= Ed Leigh =

British sports presenter and commentator

Ed Leigh (born 15 July 1975) is a British sports presenter, snowboarder and commentator.

==Broadcasting career==
Ed Leigh is part of the presenting team for the BBC2 show Ski Sunday and regularly works for Red Bull TV on a host of live events from skateboarding and BMX, through to Enduro and mountain biking. He also worked with Whisper Films as the live anchor for Sail GP's first two seasons of international coverage.

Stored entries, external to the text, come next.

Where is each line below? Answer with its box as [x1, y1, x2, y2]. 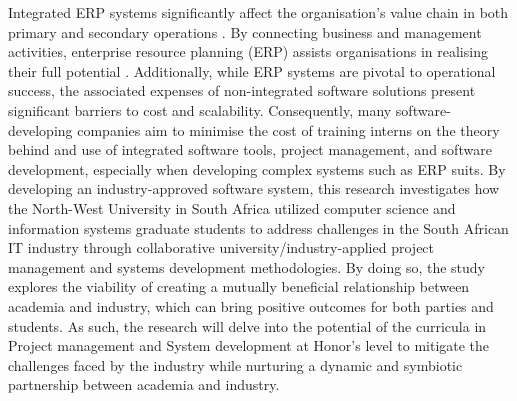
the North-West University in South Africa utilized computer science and [8, 197, 456, 218]
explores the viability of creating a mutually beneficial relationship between [8, 276, 470, 297]
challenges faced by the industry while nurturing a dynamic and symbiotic [8, 354, 463, 375]
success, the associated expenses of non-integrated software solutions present [8, 80, 476, 101]
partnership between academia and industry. [8, 374, 280, 395]
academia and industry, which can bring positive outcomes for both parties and [8, 295, 494, 316]
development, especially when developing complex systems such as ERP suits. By [8, 158, 506, 179]
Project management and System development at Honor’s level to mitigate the [8, 335, 490, 356]

Probably best known as the BBC's voice of action and adventure sports at the Olympics, Leigh has commentated on the Winter Games since 2006 and the Summer Games since 2012. At the Turin 2006 Winter Olympics, Leigh commentated on the snowboarding events. He returned four years later to commentate on the snowboarding and freestyle skiing at the Vancouver 2010 Games. At the London 2012 Summer Olympics, Leigh commentated on the beach volleyball with Matt Chilton and the BMX cycling. For the Sochi 2014 Olympics, Leigh returned for the snowboarding and freestyle skiing, for the first time alongside Tim Warwood. They returned for the same events for the Pyeongchang 2018 Games. At the delayed Tokyo 2020 Olympics, Leigh commentated on the BMX, climbing, skateboarding and surfing events. For Beijing 2022, Leigh was once again alongside Warwood for the snowboarding and freestyle skiing. For the Paris 2024 Olympics, Leigh and Warwood were again on commentary duties for the BMXing, skateboarding and climbing. The pair reunited once again for the freestyle skiing and snowboarding events at the 2026 Milano Cortina Olympics.

Leigh got his first regular work on Channel 4's RTS award-winning series Freesports On 4 covering action sports events around the world. Leigh has also worked on Ed vs. Spencer for Sky 1 and My Life As An Animal for BBC3.

Having worked as editor of Whitelines Snowboard Magazine, Leigh's TV career started presenting Trailer Park on Turners CNX channel CNX, alongside Christian Stevenson.

After doing the voice over for the Extreme Sports Channel's Gumball 3000 series in 2004, he followed the Rally as a hitch hiker/presenter for 2005 and Gumball 2006: Around the world in 8 days.

In 2007, Leigh became co-presenter of the BBC's Ski Sunday series with Graham Bell after his commentary at the 2006 Winter Olympics. Leigh has commentated on snowboarding events at the all subsequent Winter Olympics.

Leigh presented a spin off show from Ski Sunday, High Altitude, which ran for the winter of 2009 on BBC2, with Graham Bell.

During the 2021 season in Laax, Leigh dislocated his knee cap and broke his tibia.

Leigh now works with the Natural Selection Tour, assessing which athletes would be best suited to compete based on video submissions.

==Other appearances==
In spring 2009, Leigh appeared on My Life as an Animal on BBC Three where he lived with dogs for a week.

==Professional career==
Previous to his broadcast career, Leigh's CV included professional snowboarding, journalism, event management, cleaning mega yachts and windsurf instructing. However, in 1997, after a chance meeting in London, he centred his efforts on Laughing Gear, a commentary and cabaret company set up with friend Christian Stevenson.

Leigh started his snowboarding career working in Chalford based snowboard shop, Noahs Ark. After spending five years snowboarding in the resort of Val d'Isère a knee injury forced him to take a season off and he was offered a job as teaboy at White Lines snowboarding magazine, which he had been contributing to on a freelance basis. Six months later he was editor of the magazine which opened the doors to other media opportunities.